The cocktail reception for the prime minister of Greece was to be held in the Rotunda of the Pierre Hotel in New York City, where trompe l’oeil frescoes show New York socialites mingling with ancient deities. The setting, a prelude to a $1,000-a-plate dinner, would have been a fitting backdrop for the launch of George Papandreou’s weeklong visit to the United States. The Minnesota-born politician, after all, is almost as American as he is Attic. His critics say he’s imperious, trying to reinvent a whole people. And much of the financial world has decided his extraordinary efforts to save Greece from collapse (and Europe from financial chaos, and the world from another massive economic shock) are, like the frescoes at the Pierre, a thin façade meant to fool the eye.

In the event, Papandreou didn’t even make it to the party. Just hours before he was to fly from London to New York, he suddenly canceled all his appointments at the United Nations, the International Monetary Fund, and the U.S. Treasury, and headed back to Athens. At an emergency cabinet meeting his government agreed to cut tens of thousands more public-sector employees from its payroll, albeit gradually, and to tax incomes as low as €5,000 a year. In return, Greece probably will get a desperately needed €8 billion, paid from a massive rescue fund set up by the IMF, the EU, and the European Central Bank (now known as “the troika”). But the pressure continues for Papandreou to cut ever more deeply into the public sector (jobs, benefits, pensions)—and thus into the core support of his Socialist Party.

At cabinet meetings, the atmosphere of doom hangs so heavy in the air that ministers sometimes seem just to be going through the motions of debate. “There is a sense of inevitability,” says one. The medicine has to be taken. But as another senior Greek official asked aloud, “Will the medicine kill the patient?”

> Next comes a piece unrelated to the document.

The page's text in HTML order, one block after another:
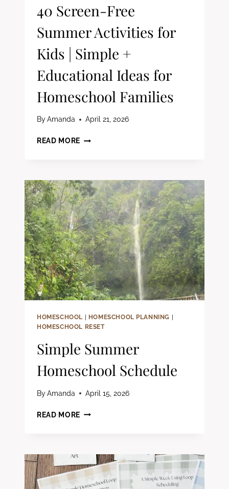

It’s at times like this that Papandreou’s friends like to talk about how cool he can be under pressure, and about one particular incident from his childhood. In 1967, when Papandreou was 14, the Greek military seized power, and soldiers went to his house in Athens looking for his father, former Socialist prime minister Andreas Papandreou. They couldn’t find him, but they figured he was still around. So one put a gun to young George’s head. “Andreas, come out, wherever you are hiding,” said the officer, “or I will shoot your son.” Harvard economist Richard Parker, a family friend since 1973, says that was “George’s introduction to politics.” (Andreas did show himself.)

“George had to make deep decisions as he was growing up about what kind of man he would be,” says Parker. “For a long time he resisted going into politics.” In fact, this son and grandson of prime ministers is something of a stranger in his homeland. For much of his childhood his father was teaching abroad or in exile. He lived in the United States, Canada, and Sweden. He went to Amherst College, Stockholm University, Harvard, and the London School of Economics (he occasionally still makes mistakes in Greek grammar). In many circles, despite his dynastic credentials, “he’s seen as an American-Canadian-raised kid who doesn’t basically understand the Greek character and is trying to do reforms the way you might do them in Denmark,” says John Psaropoulos, former editor of the English-language Athens News. “His heart is in the right place, but he’s kind of hapless.” The term “consensus builder” is used against him these days, as are analogies with the ever-compromising American President Barack Obama. Many Greeks think “he lacks the political balls to say this is what he is going to do and get it done,” says Psaropoulos.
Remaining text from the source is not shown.